### What you will do
Output the data below in full, byte for byte. Nothing may differ.

### Records for this task
++++++++++++++++++++

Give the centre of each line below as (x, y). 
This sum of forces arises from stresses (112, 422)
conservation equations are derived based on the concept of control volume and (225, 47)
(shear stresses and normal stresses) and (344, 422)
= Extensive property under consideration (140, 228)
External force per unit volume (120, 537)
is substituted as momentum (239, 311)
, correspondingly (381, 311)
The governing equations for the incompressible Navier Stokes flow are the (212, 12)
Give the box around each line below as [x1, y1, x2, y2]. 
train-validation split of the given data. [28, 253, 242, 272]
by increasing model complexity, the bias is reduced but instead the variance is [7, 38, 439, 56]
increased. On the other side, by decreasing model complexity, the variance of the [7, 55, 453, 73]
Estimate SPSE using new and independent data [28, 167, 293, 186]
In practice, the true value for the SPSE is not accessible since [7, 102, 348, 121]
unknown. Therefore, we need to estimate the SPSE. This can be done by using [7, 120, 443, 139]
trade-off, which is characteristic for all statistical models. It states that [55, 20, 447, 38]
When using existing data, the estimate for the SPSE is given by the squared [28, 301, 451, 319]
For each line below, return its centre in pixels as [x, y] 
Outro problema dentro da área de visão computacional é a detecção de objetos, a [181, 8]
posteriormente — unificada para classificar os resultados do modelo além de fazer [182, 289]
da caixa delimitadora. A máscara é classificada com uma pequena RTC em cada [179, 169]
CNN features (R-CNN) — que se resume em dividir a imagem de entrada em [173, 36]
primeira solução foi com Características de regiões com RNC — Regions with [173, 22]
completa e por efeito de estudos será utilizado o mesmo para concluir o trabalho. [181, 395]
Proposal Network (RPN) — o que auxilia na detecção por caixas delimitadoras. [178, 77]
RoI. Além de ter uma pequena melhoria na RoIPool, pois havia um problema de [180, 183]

++++++++++++++++++++

### Exercise solution
Give the centre of each line below as (x, y). 
This sum of forces arises from stresses (112, 422)
conservation equations are derived based on the concept of control volume and (225, 47)
(shear stresses and normal stresses) and (344, 422)
= Extensive property under consideration (140, 228)
External force per unit volume (120, 537)
is substituted as momentum (239, 311)
, correspondingly (381, 311)
The governing equations for the incompressible Navier Stokes flow are the (212, 12)
Give the box around each line below as [x1, y1, x2, y2]. 
train-validation split of the given data. [28, 253, 242, 272]
by increasing model complexity, the bias is reduced but instead the variance is [7, 38, 439, 56]
increased. On the other side, by decreasing model complexity, the variance of the [7, 55, 453, 73]
Estimate SPSE using new and independent data [28, 167, 293, 186]
In practice, the true value for the SPSE is not accessible since [7, 102, 348, 121]
unknown. Therefore, we need to estimate the SPSE. This can be done by using [7, 120, 443, 139]
trade-off, which is characteristic for all statistical models. It states that [55, 20, 447, 38]
When using existing data, the estimate for the SPSE is given by the squared [28, 301, 451, 319]
For each line below, return its centre in pixels as [x, y] 
Outro problema dentro da área de visão computacional é a detecção de objetos, a [181, 8]
posteriormente — unificada para classificar os resultados do modelo além de fazer [182, 289]
da caixa delimitadora. A máscara é classificada com uma pequena RTC em cada [179, 169]
CNN features (R-CNN) — que se resume em dividir a imagem de entrada em [173, 36]
primeira solução foi com Características de regiões com RNC — Regions with [173, 22]
completa e por efeito de estudos será utilizado o mesmo para concluir o trabalho. [181, 395]
Proposal Network (RPN) — o que auxilia na detecção por caixas delimitadoras. [178, 77]
RoI. Além de ter uma pequena melhoria na RoIPool, pois havia um problema de [180, 183]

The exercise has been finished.